Juno Beach Centre
- Established: 6 June 2003
- Location: Courseulles-sur-Mer, Normandy, France
- Coordinates: 49°20′11″N 0°27′42″W﻿ / ﻿49.33639°N 0.46167°W
- Founder: Garth Webb
- Website: www.junobeach.org

= Juno Beach Centre =

Museum in Normandy, France

The Juno Beach Centre (Centre Juno Beach) is a museum located in Courseulles-sur-Mer in the Calvados region of Normandy, France. It is situated immediately behind the beach codenamed Juno, the section of the Allied beachhead on which 14,000 Canadian troops landed on D-Day 6 June 1944.

The centre was conceived in the 1990s by a group of Canadian veterans who felt that the contributions and sacrifices of Canadian soldiers during the liberation of Europe were not properly commemorated and represented in the Normandy region. The project, spearheaded by veteran Garth Webb and his companion Lise Cooper, began initially as a grassroots fundraising campaign that eventually gained the financial support of many institutions and businesses and the Canadian and French governments at many levels. The centre was inaugurated on 6 June 2003. Over one thousand Canadian veterans attended the inauguration in 2003, as well as the 2004 ceremony for the 60th anniversary of D-Day.

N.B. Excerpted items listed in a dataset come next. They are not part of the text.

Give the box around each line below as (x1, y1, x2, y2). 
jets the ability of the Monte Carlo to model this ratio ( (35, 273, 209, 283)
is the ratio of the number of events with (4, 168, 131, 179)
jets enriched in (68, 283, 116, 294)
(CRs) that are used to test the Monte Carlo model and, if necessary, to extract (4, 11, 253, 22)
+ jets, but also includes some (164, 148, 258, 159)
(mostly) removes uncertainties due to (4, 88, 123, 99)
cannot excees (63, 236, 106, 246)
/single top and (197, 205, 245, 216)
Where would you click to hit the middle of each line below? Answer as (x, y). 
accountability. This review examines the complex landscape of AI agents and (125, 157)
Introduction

The museum's scope is not only the D-Day landings. Through detailed and interactive exhibition rooms, the museum relates the story of life in Canada before the outbreak of the war, Canada's civilian and military contribution to the war effort, and contemporary Canadian society in the decades since World War II.

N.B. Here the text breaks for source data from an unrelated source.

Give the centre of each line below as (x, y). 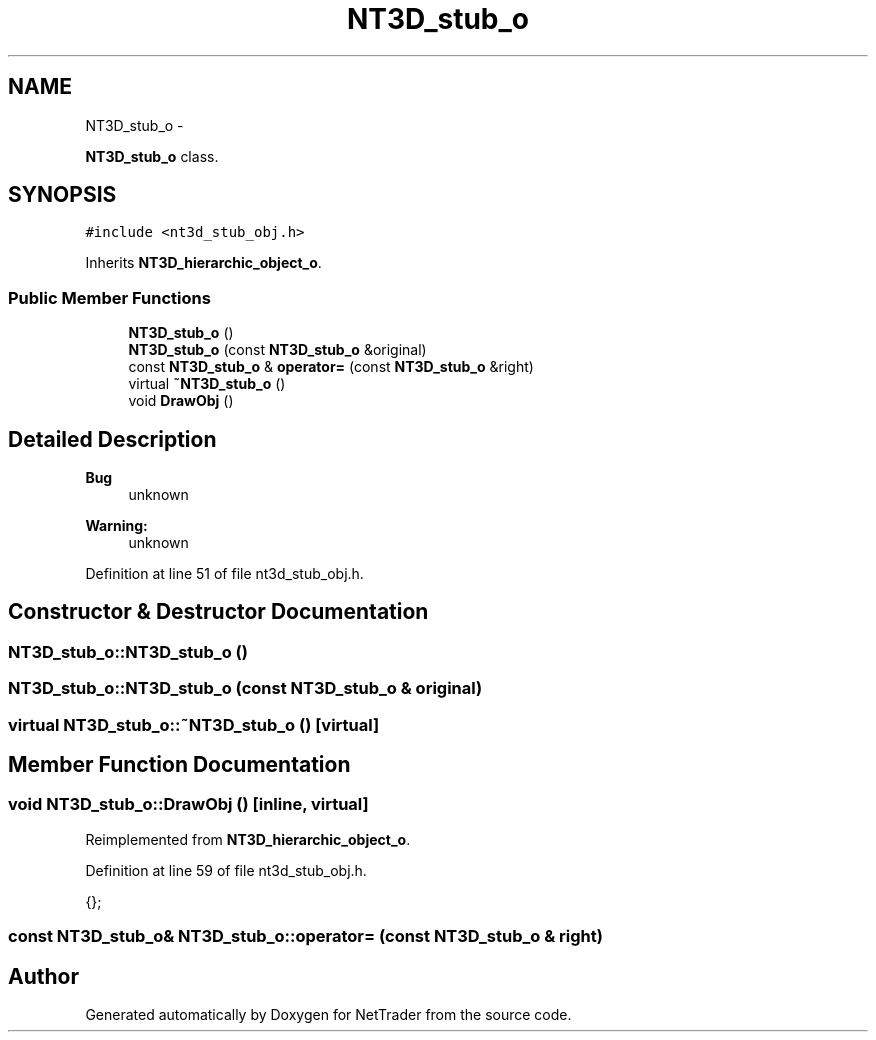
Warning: (116, 526)
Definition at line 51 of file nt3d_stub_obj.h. (224, 574)
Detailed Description (112, 439)
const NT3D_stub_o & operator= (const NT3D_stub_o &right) (331, 367)
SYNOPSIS (62, 195)
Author (43, 976)
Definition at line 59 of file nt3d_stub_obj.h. (226, 870)
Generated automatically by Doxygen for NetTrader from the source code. (328, 1015)

The building itself, designed by Canadian architect Brian K. Chamberlain, is a single-storey structure with five main points, resembling a stylized maple leaf. The exterior is clad in titanium scales and stands about 100 metres back from the present line of sand dunes. A ceremonial area, which features a statue entitled Remembrance and Renewal, stands between the centre and the dunes. A gap in the dunes is filled by a symbolic structure shaped as a landing craft—a memorial to the French Resistance. An intact German bunker, once an observation post, stands immediately in front of this memorial.

The museum also houses a temporary exhibition space which changes approximately once per year and which highlights histories and themes relating to Canada past and present.

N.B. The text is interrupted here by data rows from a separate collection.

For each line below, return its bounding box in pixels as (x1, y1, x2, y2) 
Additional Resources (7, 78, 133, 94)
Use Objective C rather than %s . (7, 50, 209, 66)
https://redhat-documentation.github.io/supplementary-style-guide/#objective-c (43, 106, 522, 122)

The Juno Beach Centre is open year-round and closes routinely for the month of January. It offers guided visits of Juno Beach that are provided by Canadian students.

Canadian Prime Minister Justin Trudeau visited on 6 June 2019 as part of the 75th anniversary of the D-Day landings.

During the spring of 2022, the Juno Beach Centre was under threat from a planned condominium development by French company Foncim. The development was called Domaine des Dunes and construction of it would heavily use the Centre's access road, which was built and paid for by the Centre, and which would bear the cost of repairs. Heavy use of the road by construction vehicles would also greatly reduce tourism access to the Centre. The dispute was resolved in October 2022 when the land was purchased by the local government of Courseulles-Sur-Mer and the Canadian Federal Government, with the Canadian Government contributing 4 million dollars to halt the construction of the condominiums.